Exercise requirements
Word for word, retype the lines from the one containing "surface code also" to the one containing "to his left." below, keeping both end lines and dropping the pictures.

Collected data

###

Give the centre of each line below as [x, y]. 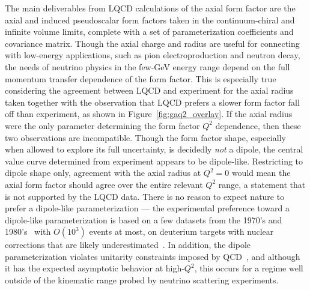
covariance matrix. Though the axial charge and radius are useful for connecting [152, 43]
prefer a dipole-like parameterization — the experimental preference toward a [147, 208]
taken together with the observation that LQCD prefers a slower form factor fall [152, 102]
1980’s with [28, 231]
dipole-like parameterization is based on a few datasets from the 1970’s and [144, 219]
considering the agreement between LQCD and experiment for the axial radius [149, 90]
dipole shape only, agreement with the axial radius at [103, 173]
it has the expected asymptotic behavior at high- [95, 268]
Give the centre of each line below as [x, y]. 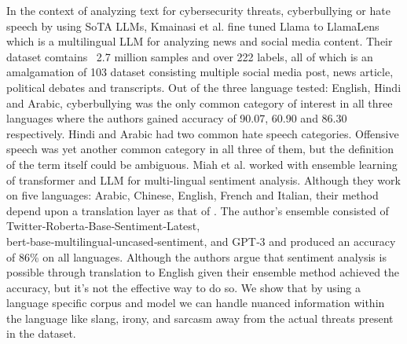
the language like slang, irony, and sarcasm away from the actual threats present [200, 318]
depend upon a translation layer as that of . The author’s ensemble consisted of [198, 210]
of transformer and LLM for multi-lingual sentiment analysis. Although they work [203, 179]
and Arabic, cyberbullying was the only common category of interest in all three [200, 102]
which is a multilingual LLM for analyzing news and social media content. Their [200, 41]
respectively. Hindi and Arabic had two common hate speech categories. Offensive [203, 133]
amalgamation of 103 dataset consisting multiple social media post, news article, [200, 72]
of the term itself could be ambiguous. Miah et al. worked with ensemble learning [202, 164]
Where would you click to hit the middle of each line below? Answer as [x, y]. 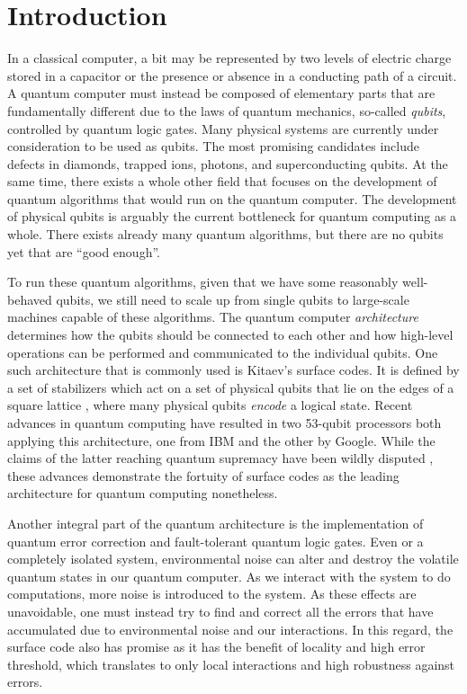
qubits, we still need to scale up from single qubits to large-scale [233, 299]
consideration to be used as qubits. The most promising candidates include [213, 146]
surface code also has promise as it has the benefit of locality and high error [216, 647]
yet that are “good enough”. [84, 251]
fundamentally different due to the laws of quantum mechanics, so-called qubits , [227, 110]
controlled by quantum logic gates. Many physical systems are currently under [223, 128]
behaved [30, 299]
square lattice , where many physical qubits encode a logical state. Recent [210, 405]
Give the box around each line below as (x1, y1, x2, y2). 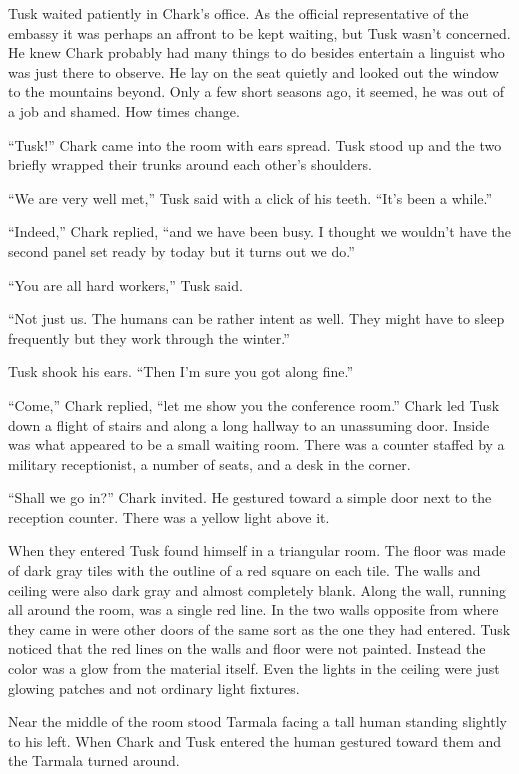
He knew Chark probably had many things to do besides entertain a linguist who (8, 42, 505, 63)
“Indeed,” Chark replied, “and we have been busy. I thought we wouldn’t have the (8, 221, 511, 242)
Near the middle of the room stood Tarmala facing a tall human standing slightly (8, 711, 507, 732)
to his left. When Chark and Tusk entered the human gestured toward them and (8, 730, 502, 751)
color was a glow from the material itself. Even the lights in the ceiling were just (8, 658, 500, 679)
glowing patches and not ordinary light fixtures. (8, 677, 300, 698)
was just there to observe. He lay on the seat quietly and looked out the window (8, 61, 499, 82)
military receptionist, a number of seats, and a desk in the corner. (8, 453, 411, 474)
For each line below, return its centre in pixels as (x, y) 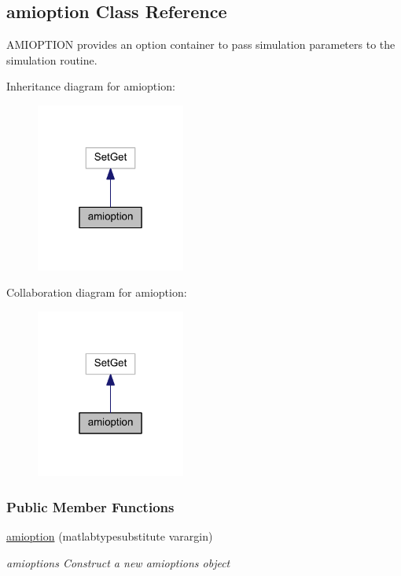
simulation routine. (52, 59)
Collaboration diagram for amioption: (97, 292)
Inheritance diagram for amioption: (91, 86)
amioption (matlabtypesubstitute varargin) (110, 536)
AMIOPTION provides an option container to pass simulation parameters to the (201, 44)
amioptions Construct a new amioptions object (118, 562)
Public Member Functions (90, 506)
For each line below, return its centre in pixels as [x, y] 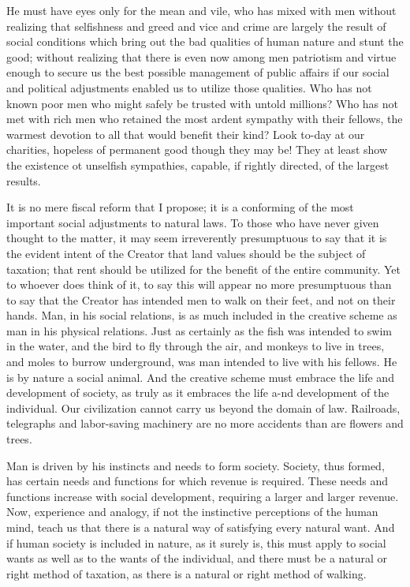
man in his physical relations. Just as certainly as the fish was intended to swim [199, 330]
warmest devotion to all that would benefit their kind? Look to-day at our [186, 134]
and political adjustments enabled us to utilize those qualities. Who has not [189, 87]
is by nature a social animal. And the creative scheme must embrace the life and [200, 377]
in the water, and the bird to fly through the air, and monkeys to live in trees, [196, 346]
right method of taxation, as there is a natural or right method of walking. [186, 573]
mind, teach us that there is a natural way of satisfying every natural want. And [201, 527]
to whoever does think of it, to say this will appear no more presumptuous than [199, 284]
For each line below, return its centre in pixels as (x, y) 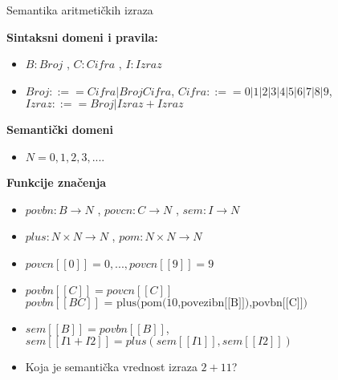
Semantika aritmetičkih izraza (80, 10)
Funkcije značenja (57, 182)
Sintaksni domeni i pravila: (82, 36)
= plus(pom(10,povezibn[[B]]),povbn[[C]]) (206, 303)
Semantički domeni (60, 129)
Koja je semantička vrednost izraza (111, 367)
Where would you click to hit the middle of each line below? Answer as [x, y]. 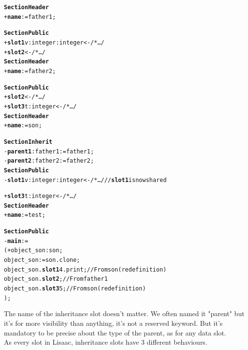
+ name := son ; [23, 126]
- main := [16, 241]
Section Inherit [28, 142]
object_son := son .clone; [42, 260]
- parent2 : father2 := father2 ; [49, 161]
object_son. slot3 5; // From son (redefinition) [75, 289]
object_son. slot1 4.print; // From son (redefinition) [85, 269]
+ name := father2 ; [30, 71]
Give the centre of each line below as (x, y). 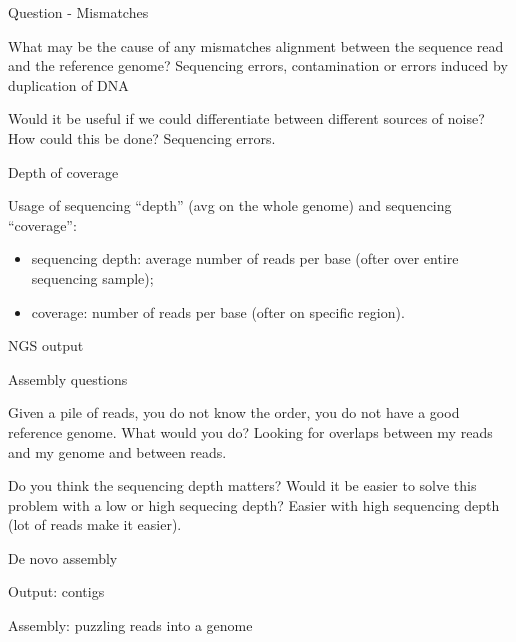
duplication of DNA (68, 84)
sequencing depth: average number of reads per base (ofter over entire (245, 258)
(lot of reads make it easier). (95, 524)
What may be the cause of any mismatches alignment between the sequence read (256, 45)
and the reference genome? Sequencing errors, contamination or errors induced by (258, 65)
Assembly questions (68, 378)
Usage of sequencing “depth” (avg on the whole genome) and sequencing (230, 205)
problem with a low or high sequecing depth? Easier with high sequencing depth (254, 504)
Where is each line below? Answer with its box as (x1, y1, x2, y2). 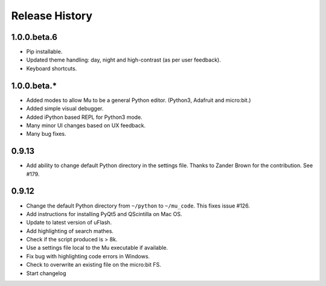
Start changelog (26, 269, 66, 277)
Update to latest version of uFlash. (26, 219, 112, 226)
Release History (11, 9, 93, 22)
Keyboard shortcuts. (26, 65, 77, 72)
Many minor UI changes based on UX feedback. (26, 121, 146, 129)
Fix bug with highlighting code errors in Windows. (26, 252, 150, 259)
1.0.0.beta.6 (11, 32, 57, 42)
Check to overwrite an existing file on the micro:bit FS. (26, 261, 161, 269)
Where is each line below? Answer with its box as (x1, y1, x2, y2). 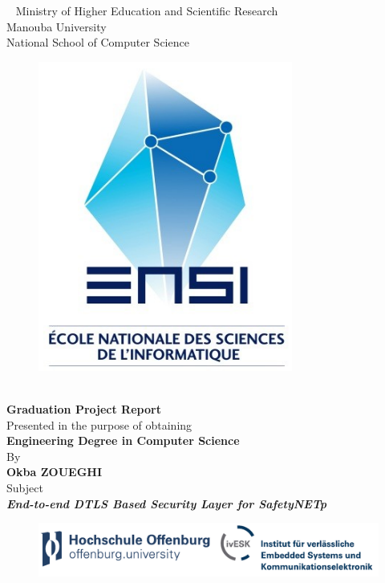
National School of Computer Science (6, 34, 189, 51)
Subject (6, 479, 43, 495)
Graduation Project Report (6, 400, 161, 417)
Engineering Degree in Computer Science (6, 432, 240, 449)
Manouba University (6, 18, 107, 35)
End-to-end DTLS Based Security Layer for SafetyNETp (6, 495, 327, 512)
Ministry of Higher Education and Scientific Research (15, 2, 278, 18)
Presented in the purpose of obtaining (6, 416, 192, 433)
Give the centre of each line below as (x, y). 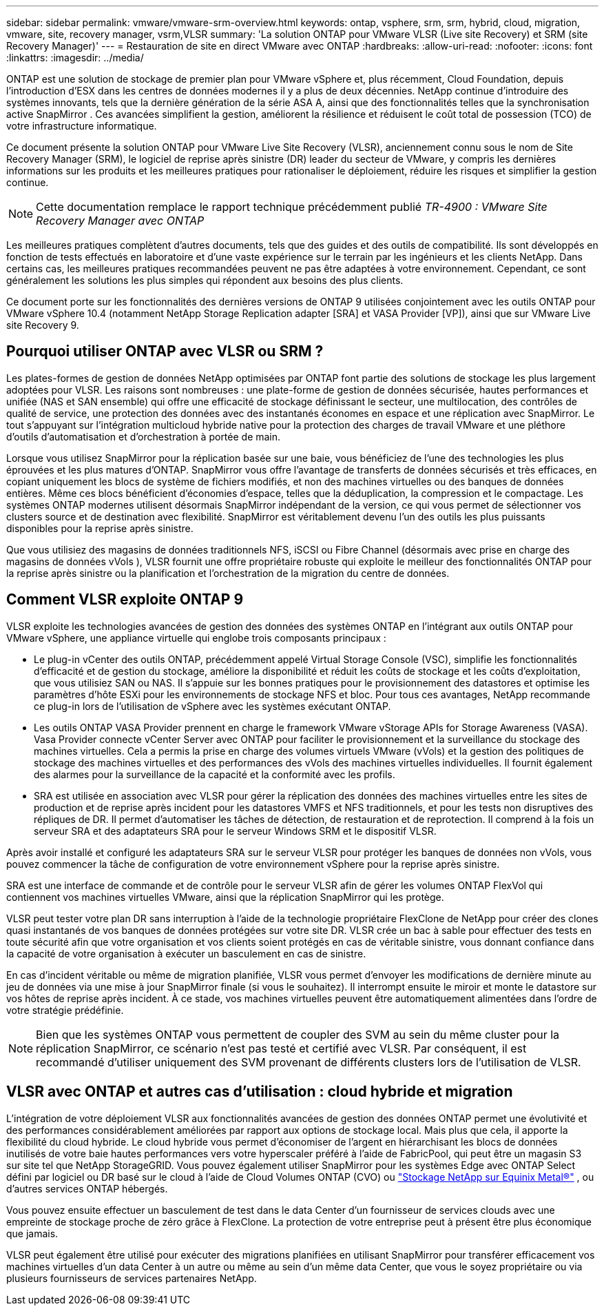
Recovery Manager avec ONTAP (120, 221)
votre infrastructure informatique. (82, 126)
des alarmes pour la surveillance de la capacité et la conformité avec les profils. (215, 774)
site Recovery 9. (43, 325)
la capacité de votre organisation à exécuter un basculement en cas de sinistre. (186, 953)
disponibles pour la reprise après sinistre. (100, 528)
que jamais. (32, 1233)
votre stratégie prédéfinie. (65, 1010)
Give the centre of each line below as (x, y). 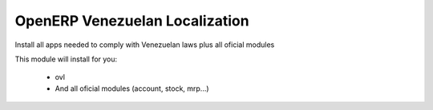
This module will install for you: (66, 59)
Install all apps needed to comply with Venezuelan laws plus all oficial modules (145, 45)
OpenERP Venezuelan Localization (132, 21)
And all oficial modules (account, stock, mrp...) (132, 88)
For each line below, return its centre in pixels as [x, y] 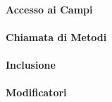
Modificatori [36, 92]
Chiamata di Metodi [56, 36]
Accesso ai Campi [49, 9]
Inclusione [31, 64]
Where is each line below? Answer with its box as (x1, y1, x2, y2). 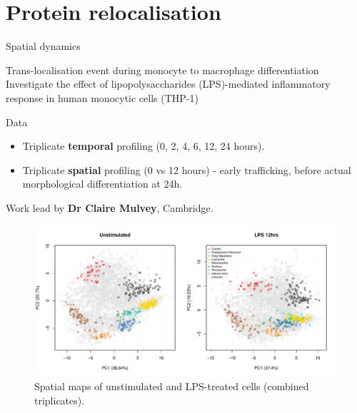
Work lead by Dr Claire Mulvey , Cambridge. (6, 200, 213, 215)
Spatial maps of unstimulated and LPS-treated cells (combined (34, 379, 309, 394)
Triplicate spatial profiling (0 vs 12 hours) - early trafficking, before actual (22, 162, 351, 177)
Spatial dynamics (6, 39, 81, 53)
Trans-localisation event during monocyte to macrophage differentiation (6, 62, 319, 77)
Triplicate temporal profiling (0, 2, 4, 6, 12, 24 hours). (22, 138, 265, 153)
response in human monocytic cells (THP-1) (6, 90, 198, 105)
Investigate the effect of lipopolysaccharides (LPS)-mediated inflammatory (6, 76, 331, 91)
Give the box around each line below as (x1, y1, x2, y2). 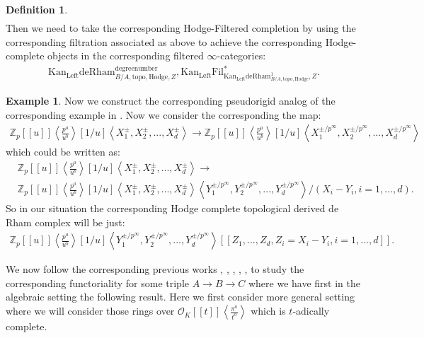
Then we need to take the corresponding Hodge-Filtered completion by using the (6, 21, 356, 35)
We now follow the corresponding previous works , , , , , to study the (6, 262, 304, 276)
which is (251, 303, 286, 318)
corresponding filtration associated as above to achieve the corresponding (6, 34, 323, 49)
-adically (292, 303, 330, 318)
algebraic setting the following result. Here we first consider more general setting (6, 289, 355, 304)
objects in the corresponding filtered (47, 48, 204, 63)
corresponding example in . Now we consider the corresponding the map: (6, 107, 321, 122)
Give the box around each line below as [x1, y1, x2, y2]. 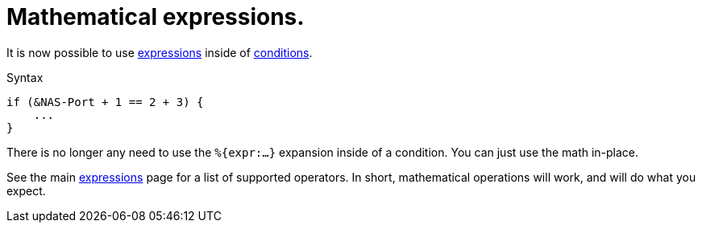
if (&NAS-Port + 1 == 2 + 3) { [6, 95, 204, 108]
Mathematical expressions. [6, 3, 305, 31]
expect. [6, 183, 46, 198]
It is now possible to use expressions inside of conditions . [6, 45, 313, 59]
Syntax [6, 70, 44, 84]
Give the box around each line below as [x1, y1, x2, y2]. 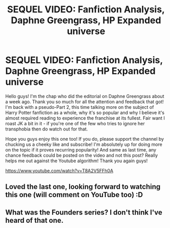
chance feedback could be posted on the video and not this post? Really [5, 152, 158, 158]
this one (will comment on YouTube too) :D [5, 191, 143, 199]
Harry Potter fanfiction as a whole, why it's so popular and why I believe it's [5, 109, 165, 116]
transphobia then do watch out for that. [5, 126, 88, 132]
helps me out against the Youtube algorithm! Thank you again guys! [5, 158, 148, 164]
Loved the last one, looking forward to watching [5, 182, 161, 191]
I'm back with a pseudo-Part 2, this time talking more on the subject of [5, 104, 154, 110]
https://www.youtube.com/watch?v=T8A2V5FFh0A [5, 167, 114, 174]
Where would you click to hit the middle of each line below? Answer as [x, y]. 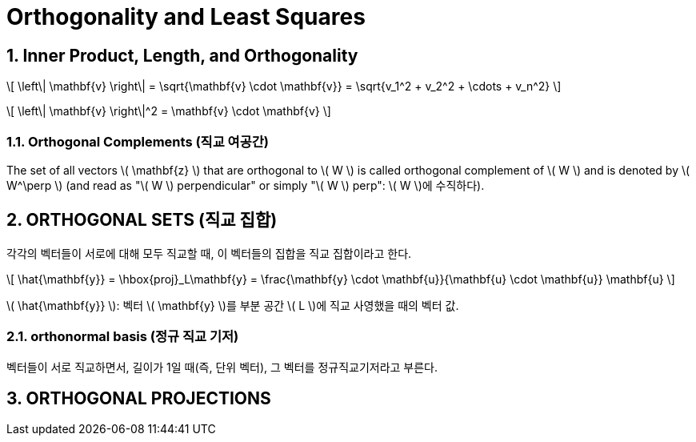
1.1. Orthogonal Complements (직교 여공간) [138, 141]
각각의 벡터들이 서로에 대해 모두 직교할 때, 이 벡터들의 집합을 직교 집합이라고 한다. [209, 253]
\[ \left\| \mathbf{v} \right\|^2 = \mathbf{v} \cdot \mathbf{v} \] [169, 111]
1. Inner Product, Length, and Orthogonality [182, 55]
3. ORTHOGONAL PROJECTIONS [139, 398]
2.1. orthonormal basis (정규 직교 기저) [123, 337]
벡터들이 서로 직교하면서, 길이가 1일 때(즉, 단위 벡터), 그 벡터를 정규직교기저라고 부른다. [222, 367]
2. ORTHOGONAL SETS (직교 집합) [142, 220]
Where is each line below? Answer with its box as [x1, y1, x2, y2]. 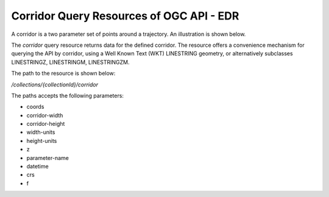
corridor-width [26, 111, 63, 119]
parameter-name [26, 154, 69, 161]
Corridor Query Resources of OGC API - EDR [11, 9, 239, 22]
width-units [26, 128, 55, 136]
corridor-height [26, 120, 65, 128]
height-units [26, 137, 57, 144]
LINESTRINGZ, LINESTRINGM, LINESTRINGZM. [11, 58, 130, 66]
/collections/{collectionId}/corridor [11, 81, 99, 88]
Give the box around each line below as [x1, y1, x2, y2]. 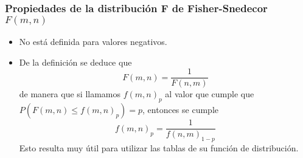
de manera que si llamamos [19, 88, 121, 100]
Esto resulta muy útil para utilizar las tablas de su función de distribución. [19, 142, 299, 154]
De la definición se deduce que [19, 55, 132, 68]
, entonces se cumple [142, 103, 218, 116]
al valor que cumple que [165, 88, 254, 100]
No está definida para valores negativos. [19, 35, 167, 48]
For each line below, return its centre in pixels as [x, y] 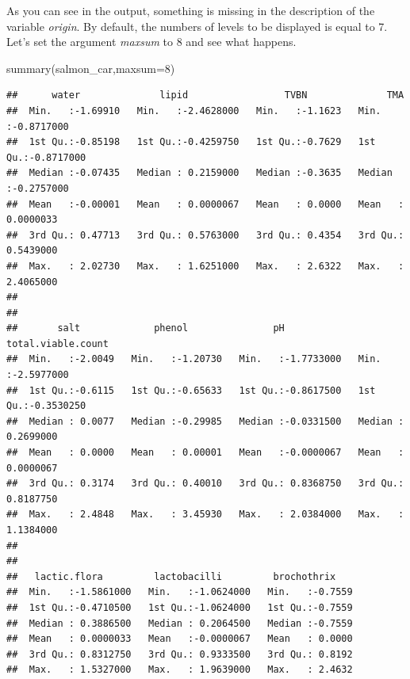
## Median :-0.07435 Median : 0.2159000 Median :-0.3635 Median [199, 173]
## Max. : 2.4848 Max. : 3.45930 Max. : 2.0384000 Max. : [205, 515]
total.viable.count [57, 343]
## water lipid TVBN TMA [205, 95]
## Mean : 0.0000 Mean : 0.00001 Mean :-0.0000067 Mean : [205, 453]
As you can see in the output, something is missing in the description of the [191, 10]
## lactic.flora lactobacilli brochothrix [171, 576]
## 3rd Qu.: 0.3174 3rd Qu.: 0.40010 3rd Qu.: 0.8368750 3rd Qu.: [205, 484]
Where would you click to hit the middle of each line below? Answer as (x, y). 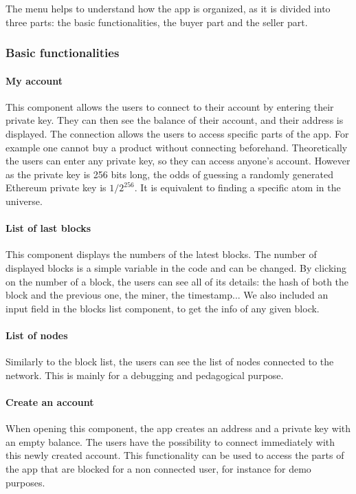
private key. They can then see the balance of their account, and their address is (175, 120)
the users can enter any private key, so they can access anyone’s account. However (178, 161)
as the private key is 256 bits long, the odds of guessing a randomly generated (169, 174)
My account (34, 80)
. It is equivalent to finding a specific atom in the (237, 187)
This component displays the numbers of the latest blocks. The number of (161, 254)
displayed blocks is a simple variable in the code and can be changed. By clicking (176, 267)
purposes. (25, 482)
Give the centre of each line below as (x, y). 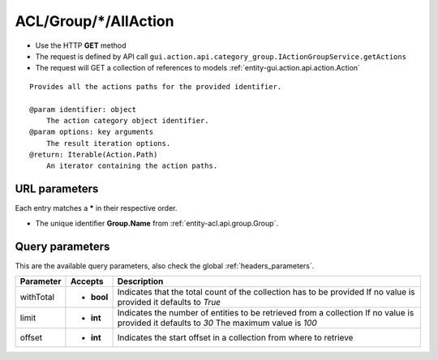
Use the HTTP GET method (81, 45)
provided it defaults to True (169, 302)
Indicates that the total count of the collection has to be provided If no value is (266, 292)
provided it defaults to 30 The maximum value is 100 (217, 323)
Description (140, 281)
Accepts (87, 281)
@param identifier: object (83, 109)
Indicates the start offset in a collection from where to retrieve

###

Answer space
surface code also has promise as it has the benefit of locality and high error [216, 647]
yet that are “good enough”. [84, 251]
fundamentally different due to the laws of quantum mechanics, so-called qubits , [227, 110]
controlled by quantum logic gates. Many physical systems are currently under [223, 128]
behaved [30, 299]
square lattice , where many physical qubits encode a logical state. Recent [210, 405]
Give the box around each line below as (x1, y1, x2, y2). 
He knew Chark probably had many things to do besides entertain a linguist who (8, 42, 505, 63)
“Indeed,” Chark replied, “and we have been busy. I thought we wouldn’t have the (8, 221, 511, 242)
Near the middle of the room stood Tarmala facing a tall human standing slightly (8, 711, 507, 732)
to his left. When Chark and Tusk entered the human gestured toward them and (8, 730, 502, 751)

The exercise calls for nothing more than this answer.